**Your goal:** In the records below, repeat word for word only the lines starting at the one that contains "Answer as (x, y)." and ending at the one that contains "зависимости от условий", pictures excluded.

**Exercise materials:**

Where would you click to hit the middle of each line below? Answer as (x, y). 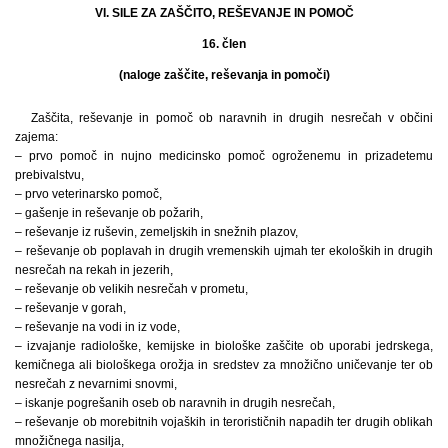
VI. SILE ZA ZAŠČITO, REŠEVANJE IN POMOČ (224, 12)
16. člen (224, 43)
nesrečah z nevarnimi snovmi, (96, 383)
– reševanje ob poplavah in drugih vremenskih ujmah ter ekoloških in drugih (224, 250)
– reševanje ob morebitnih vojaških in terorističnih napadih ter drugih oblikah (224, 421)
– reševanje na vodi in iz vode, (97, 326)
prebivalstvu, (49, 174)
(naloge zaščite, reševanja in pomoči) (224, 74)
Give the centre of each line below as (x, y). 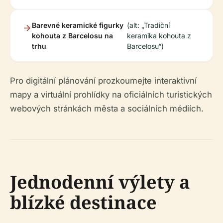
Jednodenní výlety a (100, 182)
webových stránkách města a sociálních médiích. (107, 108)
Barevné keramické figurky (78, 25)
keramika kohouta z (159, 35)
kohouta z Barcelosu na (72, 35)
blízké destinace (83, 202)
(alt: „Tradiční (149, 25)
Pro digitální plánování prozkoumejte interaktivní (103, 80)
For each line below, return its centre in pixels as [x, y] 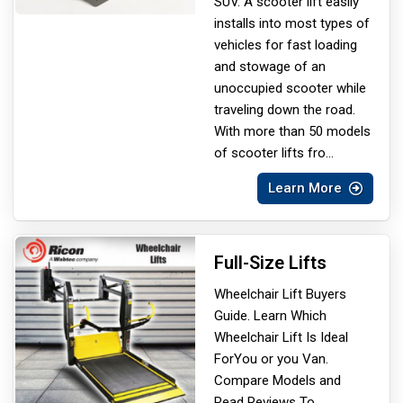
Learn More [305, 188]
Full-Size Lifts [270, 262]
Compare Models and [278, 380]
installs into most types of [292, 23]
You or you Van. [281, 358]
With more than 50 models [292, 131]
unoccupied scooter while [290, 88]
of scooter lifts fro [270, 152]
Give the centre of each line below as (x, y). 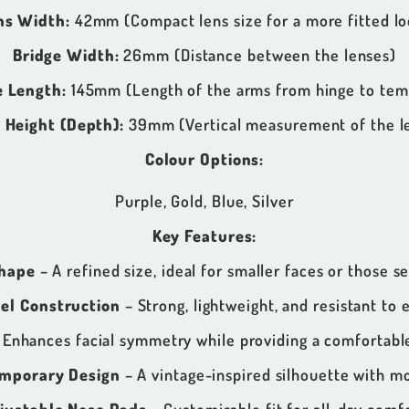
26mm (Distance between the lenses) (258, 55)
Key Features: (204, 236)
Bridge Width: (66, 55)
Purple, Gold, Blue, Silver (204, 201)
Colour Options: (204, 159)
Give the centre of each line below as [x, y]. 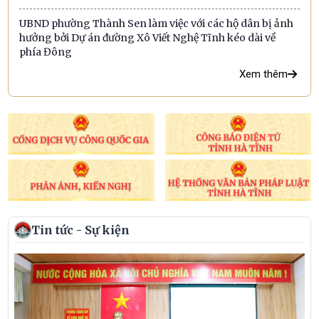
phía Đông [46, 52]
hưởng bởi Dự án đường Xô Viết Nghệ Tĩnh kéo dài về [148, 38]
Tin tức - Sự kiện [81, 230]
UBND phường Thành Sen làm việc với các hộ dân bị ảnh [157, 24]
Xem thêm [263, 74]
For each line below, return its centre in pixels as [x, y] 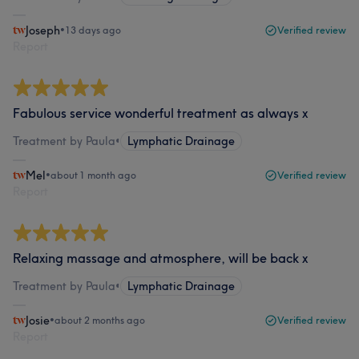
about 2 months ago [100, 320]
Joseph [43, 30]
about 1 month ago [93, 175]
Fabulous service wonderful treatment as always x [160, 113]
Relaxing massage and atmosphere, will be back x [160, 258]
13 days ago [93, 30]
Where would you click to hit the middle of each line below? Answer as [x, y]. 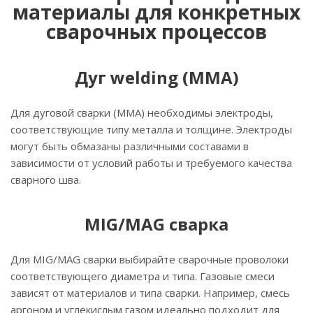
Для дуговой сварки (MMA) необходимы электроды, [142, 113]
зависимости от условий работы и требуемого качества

==

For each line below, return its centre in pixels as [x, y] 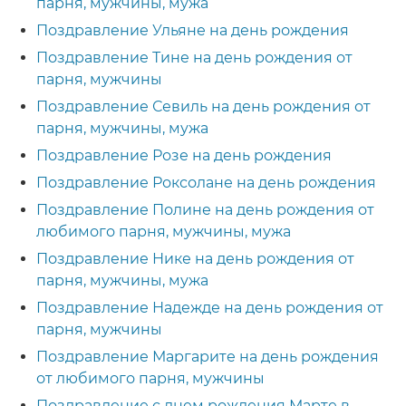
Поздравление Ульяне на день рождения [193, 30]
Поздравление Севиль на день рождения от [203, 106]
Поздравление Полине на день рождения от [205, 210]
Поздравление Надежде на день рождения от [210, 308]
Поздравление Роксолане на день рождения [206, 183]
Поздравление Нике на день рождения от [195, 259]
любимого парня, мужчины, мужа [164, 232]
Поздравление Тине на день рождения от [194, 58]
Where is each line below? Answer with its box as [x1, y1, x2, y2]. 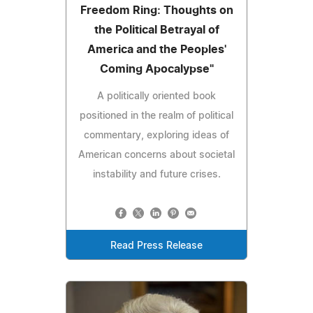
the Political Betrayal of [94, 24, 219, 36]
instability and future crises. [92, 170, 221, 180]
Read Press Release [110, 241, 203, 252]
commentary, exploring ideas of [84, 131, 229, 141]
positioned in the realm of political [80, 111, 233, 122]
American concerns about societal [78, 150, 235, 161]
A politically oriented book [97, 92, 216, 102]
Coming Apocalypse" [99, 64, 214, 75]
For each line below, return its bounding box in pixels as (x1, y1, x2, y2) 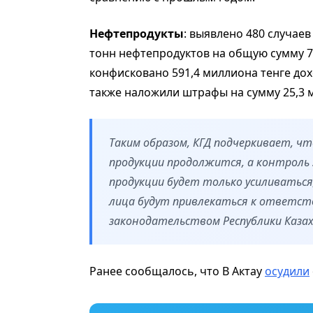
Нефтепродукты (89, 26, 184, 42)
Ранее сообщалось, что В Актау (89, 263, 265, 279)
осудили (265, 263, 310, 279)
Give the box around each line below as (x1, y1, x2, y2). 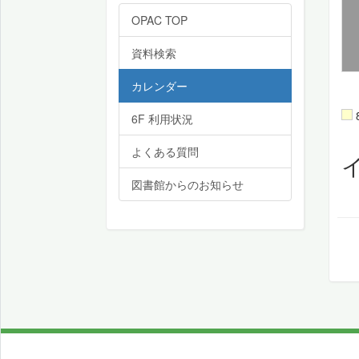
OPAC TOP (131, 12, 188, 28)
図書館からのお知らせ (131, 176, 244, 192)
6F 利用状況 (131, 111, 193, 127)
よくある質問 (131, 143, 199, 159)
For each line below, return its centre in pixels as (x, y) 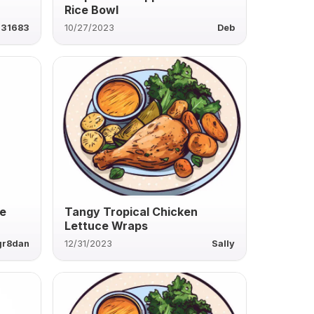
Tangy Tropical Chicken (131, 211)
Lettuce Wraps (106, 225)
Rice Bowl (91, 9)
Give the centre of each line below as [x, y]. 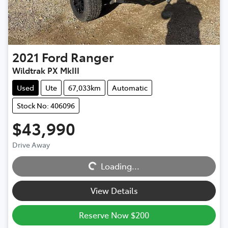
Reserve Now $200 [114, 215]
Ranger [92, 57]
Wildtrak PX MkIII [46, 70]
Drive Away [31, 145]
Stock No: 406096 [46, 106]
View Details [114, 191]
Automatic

**Answer area:**
Where would you click to hit the middle of each line below? Answer as (x, y). 
VI. SILE ZA ZAŠČITO, REŠEVANJE IN POMOČ (224, 12)
16. člen (224, 43)
nesrečah z nevarnimi snovmi, (96, 383)
– reševanje ob poplavah in drugih vremenskih ujmah ter ekoloških in drugih (224, 250)
– reševanje ob morebitnih vojaških in terorističnih napadih ter drugih oblikah (224, 421)
– reševanje na vodi in iz vode, (97, 326)
prebivalstvu, (49, 174)
(naloge zaščite, reševanja in pomoči) (224, 74)
Give the centre of each line below as (x, y). 
Jednodenní výlety a (100, 182)
webových stránkách města a sociálních médiích. (107, 108)
Barevné keramické figurky (78, 25)
keramika kohouta z (159, 35)
kohouta z Barcelosu na (72, 35)
blízké destinace (83, 202)
(alt: „Tradiční (149, 25)
Pro digitální plánování prozkoumejte interaktivní (103, 80)
For each line below, return its centre in pixels as [x, y] 
Learn More [305, 188]
Full-Size Lifts [270, 262]
Compare Models and [278, 380]
installs into most types of [292, 23]
You or you Van. [281, 358]
With more than 50 models [292, 131]
unoccupied scooter while [290, 88]
of scooter lifts fro [270, 152]
Give the centre of each line below as (x, y). 
26mm (Distance between the lenses) (258, 55)
Key Features: (204, 236)
Bridge Width: (66, 55)
Purple, Gold, Blue, Silver (204, 201)
Colour Options: (204, 159)
Give the centre of each line below as [x, y]. 
phía Đông [46, 52]
hưởng bởi Dự án đường Xô Viết Nghệ Tĩnh kéo dài về [148, 38]
Tin tức - Sự kiện [81, 230]
UBND phường Thành Sen làm việc với các hộ dân bị ảnh [157, 24]
Xem thêm [263, 74]
For each line below, return its centre in pixels as [x, y] 
about 2 months ago [100, 320]
Joseph [43, 30]
about 1 month ago [93, 175]
Fabulous service wonderful treatment as always x [160, 113]
Relaxing massage and atmosphere, will be back x [160, 258]
13 days ago [93, 30]
Where would you click to hit the middle of each line below? Answer as [x, y]. 
Для дуговой сварки (MMA) необходимы электроды, [142, 113]
зависимости от условий работы и требуемого качества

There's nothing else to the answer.